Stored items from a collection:
= = = =
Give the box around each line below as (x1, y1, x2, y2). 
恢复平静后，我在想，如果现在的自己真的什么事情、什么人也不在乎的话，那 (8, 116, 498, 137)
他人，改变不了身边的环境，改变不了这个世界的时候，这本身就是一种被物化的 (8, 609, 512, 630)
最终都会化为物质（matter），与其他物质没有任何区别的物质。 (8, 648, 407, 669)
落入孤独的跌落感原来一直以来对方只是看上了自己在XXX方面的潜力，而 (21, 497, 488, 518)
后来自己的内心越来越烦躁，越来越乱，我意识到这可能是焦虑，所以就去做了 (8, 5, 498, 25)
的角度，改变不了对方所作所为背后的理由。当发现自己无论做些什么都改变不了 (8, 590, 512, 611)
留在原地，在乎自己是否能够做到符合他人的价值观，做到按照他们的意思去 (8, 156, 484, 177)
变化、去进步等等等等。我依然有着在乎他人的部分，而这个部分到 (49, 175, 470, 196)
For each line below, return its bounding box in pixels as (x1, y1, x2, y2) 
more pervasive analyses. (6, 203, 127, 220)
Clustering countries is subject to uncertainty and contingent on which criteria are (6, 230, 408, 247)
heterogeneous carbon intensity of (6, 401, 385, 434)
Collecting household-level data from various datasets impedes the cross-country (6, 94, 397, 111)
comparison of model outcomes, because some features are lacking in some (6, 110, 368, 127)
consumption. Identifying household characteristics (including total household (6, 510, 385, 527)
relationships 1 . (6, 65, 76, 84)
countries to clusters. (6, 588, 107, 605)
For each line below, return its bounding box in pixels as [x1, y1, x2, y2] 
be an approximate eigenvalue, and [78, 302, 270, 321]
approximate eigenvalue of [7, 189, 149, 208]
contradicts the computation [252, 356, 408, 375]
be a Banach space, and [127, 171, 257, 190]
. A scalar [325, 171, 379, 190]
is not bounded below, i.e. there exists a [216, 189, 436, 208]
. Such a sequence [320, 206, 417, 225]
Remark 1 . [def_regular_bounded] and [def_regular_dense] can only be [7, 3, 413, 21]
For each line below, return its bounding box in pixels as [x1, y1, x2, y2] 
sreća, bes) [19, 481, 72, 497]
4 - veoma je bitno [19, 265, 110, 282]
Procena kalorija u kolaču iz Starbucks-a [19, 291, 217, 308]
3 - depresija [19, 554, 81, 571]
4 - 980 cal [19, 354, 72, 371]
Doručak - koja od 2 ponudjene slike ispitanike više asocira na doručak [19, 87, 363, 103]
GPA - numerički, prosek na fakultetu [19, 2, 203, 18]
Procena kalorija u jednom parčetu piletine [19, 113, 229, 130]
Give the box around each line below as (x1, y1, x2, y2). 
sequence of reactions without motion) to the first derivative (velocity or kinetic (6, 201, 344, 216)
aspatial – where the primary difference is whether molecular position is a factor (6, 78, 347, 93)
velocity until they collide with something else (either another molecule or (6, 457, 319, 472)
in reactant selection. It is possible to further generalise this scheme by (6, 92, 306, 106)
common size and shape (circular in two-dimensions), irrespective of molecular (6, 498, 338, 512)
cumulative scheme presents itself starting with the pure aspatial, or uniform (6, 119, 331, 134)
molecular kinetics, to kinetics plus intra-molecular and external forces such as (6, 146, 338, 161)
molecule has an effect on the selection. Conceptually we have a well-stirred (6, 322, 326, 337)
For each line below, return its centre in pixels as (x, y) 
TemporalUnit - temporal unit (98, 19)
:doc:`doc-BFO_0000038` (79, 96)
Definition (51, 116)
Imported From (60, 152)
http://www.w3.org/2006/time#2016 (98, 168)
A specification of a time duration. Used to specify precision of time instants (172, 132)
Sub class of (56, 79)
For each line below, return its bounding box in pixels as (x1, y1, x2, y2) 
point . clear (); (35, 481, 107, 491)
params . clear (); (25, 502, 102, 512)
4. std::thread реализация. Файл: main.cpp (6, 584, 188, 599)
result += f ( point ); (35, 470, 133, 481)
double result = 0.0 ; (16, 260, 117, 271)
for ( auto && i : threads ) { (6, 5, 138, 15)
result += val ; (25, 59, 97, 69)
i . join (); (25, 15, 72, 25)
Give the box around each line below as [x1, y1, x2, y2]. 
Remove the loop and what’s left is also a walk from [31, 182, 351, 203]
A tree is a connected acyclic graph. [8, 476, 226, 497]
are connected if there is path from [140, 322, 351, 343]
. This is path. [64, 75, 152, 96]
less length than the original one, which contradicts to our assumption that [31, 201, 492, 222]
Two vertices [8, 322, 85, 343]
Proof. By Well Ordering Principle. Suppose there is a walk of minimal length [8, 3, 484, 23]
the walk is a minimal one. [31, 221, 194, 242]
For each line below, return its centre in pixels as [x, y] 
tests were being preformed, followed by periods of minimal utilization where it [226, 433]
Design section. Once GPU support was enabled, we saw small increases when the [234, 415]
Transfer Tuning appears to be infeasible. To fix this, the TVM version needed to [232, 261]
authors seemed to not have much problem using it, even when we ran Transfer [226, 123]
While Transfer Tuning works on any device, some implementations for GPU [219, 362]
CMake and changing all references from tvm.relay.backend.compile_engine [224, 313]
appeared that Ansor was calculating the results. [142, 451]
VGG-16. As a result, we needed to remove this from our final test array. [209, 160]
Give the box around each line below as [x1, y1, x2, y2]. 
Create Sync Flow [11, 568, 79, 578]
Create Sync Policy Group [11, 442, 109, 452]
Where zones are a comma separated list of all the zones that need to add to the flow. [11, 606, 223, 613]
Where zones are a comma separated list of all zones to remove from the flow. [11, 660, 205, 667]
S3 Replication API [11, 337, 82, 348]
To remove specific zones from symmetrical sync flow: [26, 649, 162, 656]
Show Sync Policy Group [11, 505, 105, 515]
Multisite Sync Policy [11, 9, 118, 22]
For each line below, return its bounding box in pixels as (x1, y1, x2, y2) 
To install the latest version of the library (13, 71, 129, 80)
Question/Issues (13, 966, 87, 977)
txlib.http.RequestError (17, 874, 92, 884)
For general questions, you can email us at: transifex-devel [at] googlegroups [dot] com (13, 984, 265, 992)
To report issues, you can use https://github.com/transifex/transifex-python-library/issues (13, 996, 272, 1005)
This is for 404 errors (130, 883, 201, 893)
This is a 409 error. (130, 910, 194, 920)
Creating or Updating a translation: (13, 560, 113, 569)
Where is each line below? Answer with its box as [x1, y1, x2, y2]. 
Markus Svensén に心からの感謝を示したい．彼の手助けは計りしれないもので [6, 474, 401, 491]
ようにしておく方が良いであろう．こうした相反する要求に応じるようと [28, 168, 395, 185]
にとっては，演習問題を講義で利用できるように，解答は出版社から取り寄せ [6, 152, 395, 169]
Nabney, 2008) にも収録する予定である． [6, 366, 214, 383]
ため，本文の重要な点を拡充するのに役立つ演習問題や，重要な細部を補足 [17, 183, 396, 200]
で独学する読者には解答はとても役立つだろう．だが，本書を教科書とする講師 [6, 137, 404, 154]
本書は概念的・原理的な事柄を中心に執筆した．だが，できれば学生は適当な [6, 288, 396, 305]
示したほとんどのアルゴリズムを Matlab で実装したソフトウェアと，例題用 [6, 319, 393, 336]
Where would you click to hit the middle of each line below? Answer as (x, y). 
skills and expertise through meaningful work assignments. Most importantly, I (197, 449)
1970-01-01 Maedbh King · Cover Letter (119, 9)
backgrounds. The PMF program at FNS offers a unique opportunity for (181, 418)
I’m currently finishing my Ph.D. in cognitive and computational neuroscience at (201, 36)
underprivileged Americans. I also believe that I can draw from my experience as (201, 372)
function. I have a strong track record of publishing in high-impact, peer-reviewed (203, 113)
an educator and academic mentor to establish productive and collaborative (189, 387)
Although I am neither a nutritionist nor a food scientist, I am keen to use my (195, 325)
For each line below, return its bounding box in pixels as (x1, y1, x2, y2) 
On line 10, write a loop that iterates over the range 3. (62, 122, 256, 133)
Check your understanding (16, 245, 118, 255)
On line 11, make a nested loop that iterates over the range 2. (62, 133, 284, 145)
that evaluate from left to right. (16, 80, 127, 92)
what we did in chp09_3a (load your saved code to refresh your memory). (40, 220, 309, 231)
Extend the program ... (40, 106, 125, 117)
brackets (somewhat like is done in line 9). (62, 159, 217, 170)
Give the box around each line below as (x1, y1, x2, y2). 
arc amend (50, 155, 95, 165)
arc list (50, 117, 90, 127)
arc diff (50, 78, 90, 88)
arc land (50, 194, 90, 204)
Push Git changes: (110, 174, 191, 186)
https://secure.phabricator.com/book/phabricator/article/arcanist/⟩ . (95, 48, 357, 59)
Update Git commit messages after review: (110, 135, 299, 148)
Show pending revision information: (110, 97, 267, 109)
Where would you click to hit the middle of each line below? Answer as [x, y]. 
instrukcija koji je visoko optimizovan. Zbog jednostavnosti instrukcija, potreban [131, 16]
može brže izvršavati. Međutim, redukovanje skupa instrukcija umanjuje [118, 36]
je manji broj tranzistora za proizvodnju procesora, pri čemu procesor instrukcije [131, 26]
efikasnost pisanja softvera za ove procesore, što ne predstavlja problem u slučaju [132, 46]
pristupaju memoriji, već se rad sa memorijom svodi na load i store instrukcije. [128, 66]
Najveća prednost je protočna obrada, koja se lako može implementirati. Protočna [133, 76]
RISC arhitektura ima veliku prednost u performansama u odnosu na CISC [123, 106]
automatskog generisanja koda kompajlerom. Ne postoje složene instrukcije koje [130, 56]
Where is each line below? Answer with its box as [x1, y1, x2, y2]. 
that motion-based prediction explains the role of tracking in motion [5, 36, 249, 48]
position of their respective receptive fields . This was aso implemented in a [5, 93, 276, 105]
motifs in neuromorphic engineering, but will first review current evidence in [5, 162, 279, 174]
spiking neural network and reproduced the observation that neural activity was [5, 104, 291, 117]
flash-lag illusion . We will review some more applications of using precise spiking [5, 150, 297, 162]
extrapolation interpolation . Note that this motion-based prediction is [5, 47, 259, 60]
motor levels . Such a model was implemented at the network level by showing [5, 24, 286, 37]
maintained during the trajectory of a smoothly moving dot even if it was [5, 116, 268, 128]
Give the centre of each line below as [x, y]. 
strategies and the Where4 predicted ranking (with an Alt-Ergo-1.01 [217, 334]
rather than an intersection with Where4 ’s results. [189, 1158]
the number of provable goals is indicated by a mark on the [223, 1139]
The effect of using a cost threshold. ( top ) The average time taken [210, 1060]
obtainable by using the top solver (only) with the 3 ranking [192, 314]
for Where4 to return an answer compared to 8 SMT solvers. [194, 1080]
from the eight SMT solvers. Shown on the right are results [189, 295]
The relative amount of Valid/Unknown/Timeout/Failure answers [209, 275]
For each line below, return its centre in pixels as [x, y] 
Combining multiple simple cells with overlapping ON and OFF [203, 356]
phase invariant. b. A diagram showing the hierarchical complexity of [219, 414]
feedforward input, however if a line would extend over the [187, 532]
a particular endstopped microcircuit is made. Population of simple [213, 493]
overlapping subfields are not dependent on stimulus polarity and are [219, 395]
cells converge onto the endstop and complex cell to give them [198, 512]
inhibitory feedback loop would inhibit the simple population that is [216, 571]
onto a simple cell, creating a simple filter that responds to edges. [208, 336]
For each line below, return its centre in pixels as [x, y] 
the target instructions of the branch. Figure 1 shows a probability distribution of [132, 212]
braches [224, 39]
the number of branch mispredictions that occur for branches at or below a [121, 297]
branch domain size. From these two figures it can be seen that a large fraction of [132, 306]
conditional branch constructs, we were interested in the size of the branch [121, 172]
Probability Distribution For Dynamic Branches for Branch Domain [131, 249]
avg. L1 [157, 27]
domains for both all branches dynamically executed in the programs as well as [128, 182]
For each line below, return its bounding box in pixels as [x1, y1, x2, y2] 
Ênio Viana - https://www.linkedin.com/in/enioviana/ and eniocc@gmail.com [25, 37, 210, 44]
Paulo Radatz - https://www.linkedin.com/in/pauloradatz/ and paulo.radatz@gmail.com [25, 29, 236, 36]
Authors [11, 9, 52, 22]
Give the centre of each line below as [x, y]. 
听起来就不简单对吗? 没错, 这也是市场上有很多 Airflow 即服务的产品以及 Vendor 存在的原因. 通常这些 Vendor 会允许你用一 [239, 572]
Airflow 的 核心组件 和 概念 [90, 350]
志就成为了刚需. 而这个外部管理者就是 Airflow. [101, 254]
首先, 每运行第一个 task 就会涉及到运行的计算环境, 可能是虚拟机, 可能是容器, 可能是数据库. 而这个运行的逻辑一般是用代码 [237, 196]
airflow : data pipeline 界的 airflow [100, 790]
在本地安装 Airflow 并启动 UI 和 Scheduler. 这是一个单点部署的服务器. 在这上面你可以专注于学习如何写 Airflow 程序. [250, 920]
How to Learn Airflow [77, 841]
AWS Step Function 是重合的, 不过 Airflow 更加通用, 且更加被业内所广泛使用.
= = = =
PROBLEM TO SOLVE: Look above for the line holding "Show pending revision" and the line holding "that motion-based prediction", then output exactly those two lines and every line between them, nothing more.

YOUR SOLUTION:
Show pending revision information: (110, 97, 267, 109)
Where would you click to hit the middle of each line below? Answer as [x, y]. 
instrukcija koji je visoko optimizovan. Zbog jednostavnosti instrukcija, potreban [131, 16]
može brže izvršavati. Međutim, redukovanje skupa instrukcija umanjuje [118, 36]
je manji broj tranzistora za proizvodnju procesora, pri čemu procesor instrukcije [131, 26]
efikasnost pisanja softvera za ove procesore, što ne predstavlja problem u slučaju [132, 46]
pristupaju memoriji, već se rad sa memorijom svodi na load i store instrukcije. [128, 66]
Najveća prednost je protočna obrada, koja se lako može implementirati. Protočna [133, 76]
RISC arhitektura ima veliku prednost u performansama u odnosu na CISC [123, 106]
automatskog generisanja koda kompajlerom. Ne postoje složene instrukcije koje [130, 56]
Where is each line below? Answer with its box as [x1, y1, x2, y2]. 
that motion-based prediction explains the role of tracking in motion [5, 36, 249, 48]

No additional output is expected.